Wedding Woes

You'd not be out of line sending the text.

Dear Prudence,

After a split from my mother (she initiated) about a year ago, my dad has very recently started seeing someone new—a man! He told me over FaceTime, and specified over his call that he chose to tell me before my siblings and mother. He says that he’s happier than he’s been in 15 years, and I’m thrilled for him. But in the time after that conversation, I’ve been washed with a really deep grief I wasn’t expecting. When I came out as a teenager, about 10 years ago, my parents didn’t throw me out or disown me, but definitely weren’t pleased. I was grounded, and some mean things were said by both my parents—of particular note, my dad told me he would have to spend some time “mourning my future,” and then told me the story of a friend of his who had been murdered in a gay bashing as a young man.

Well, my future turned out just fine. I have an incredible partner of nearly seven years, I’m in a prestigious PhD program, and I’ve worked through these comments in therapy a couple times.

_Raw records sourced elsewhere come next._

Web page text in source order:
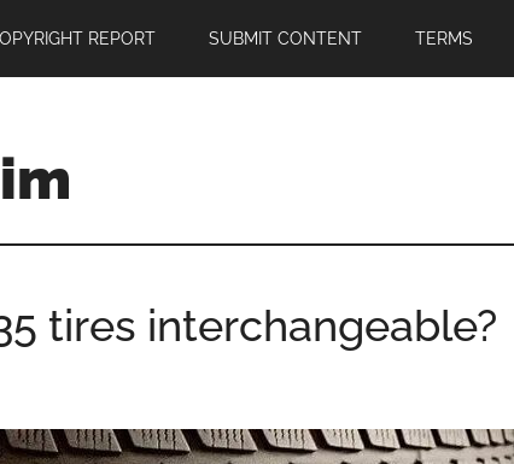
REPORT SUBMIT CONTENT TERMS
tires interchangeable?
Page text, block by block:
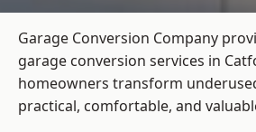
Garage Conversion Company
garage conversion services in
homeowners transform
practical, comfortable, and
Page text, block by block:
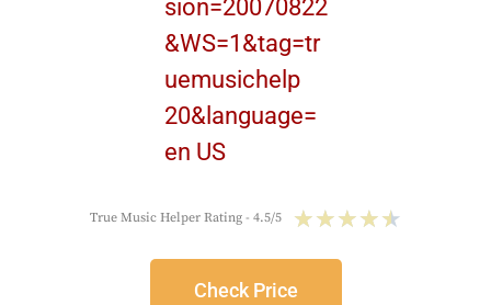
True Music Helper Rating - 4.5/5 ★★★★★
Check Price
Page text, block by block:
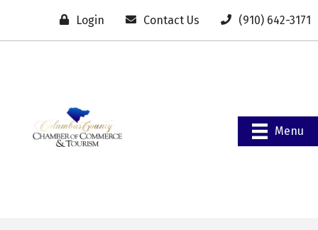
Login Contact Us (910) 642-3171
Menu
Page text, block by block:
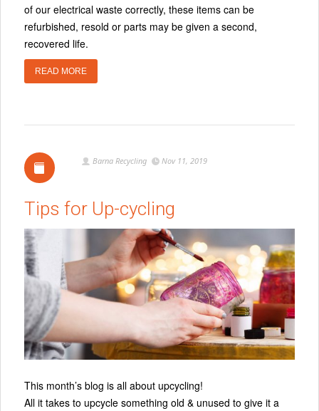
of our electrical waste correctly, these items can be
refurbished, resold or parts may be given a second,
recovered life.
READ MORE
Barna Recycling Nov 11, 2019
Tips for Up-cycling
This month’s blog is all about upcycling!
All it takes to upcycle something old & unused to give it a
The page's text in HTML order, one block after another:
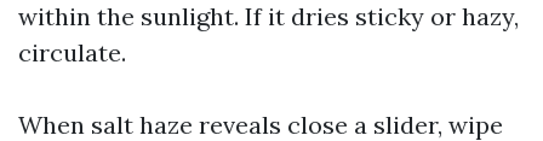
within the sunlight. If it dries sticky or hazy,
circulate.
When salt haze reveals close a slider, wipe
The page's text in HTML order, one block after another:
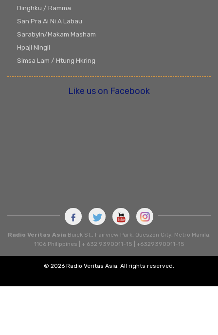
Dinghku / Ramma
San Pra Ai Ni A Labau
Sarabyin/Makam Masham
Hpaji Ningli
Simsa Lam / Htung Hkring
Like us on Facebook
Radio Veritas Asia Buick St., Fairview Park, Queszon City, Metro Manila.
1106 Philippines | + 632 9390011-15 | +6329390011-15
© 2026 Radio Veritas Asia. All rights reserved.
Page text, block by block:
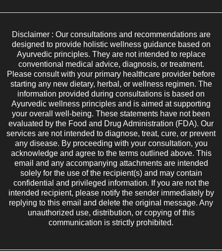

But this conversation threw me, and the wounds feel raw again. Even if he didn’t realize his own queerness at the time, it stings that he would say such horrible things and then turn around and start a queer relationship himself. I have a text drafted reaffirming my love and support for him, but letting him know that I never forgot that reaction, and that I’m hurting because of it. I can’t decide whether to send it, or if that would be unnecessarily hurtful to him. Am I overreacting here, and should I just process this in private with my therapist? I have never said anything to either of my parents about their reaction to my coming out.

—Thought I’d Gotten Over This

Re: You'd not be out of line sending the text.

  • Do you have a 'this is how I feel by text' relationship with your dad?  Because this seems to be something better said face to face even if it's in a neutral area like a park.  So much tone can be lost over text so with a parent I'd find it better to say it actually out loud.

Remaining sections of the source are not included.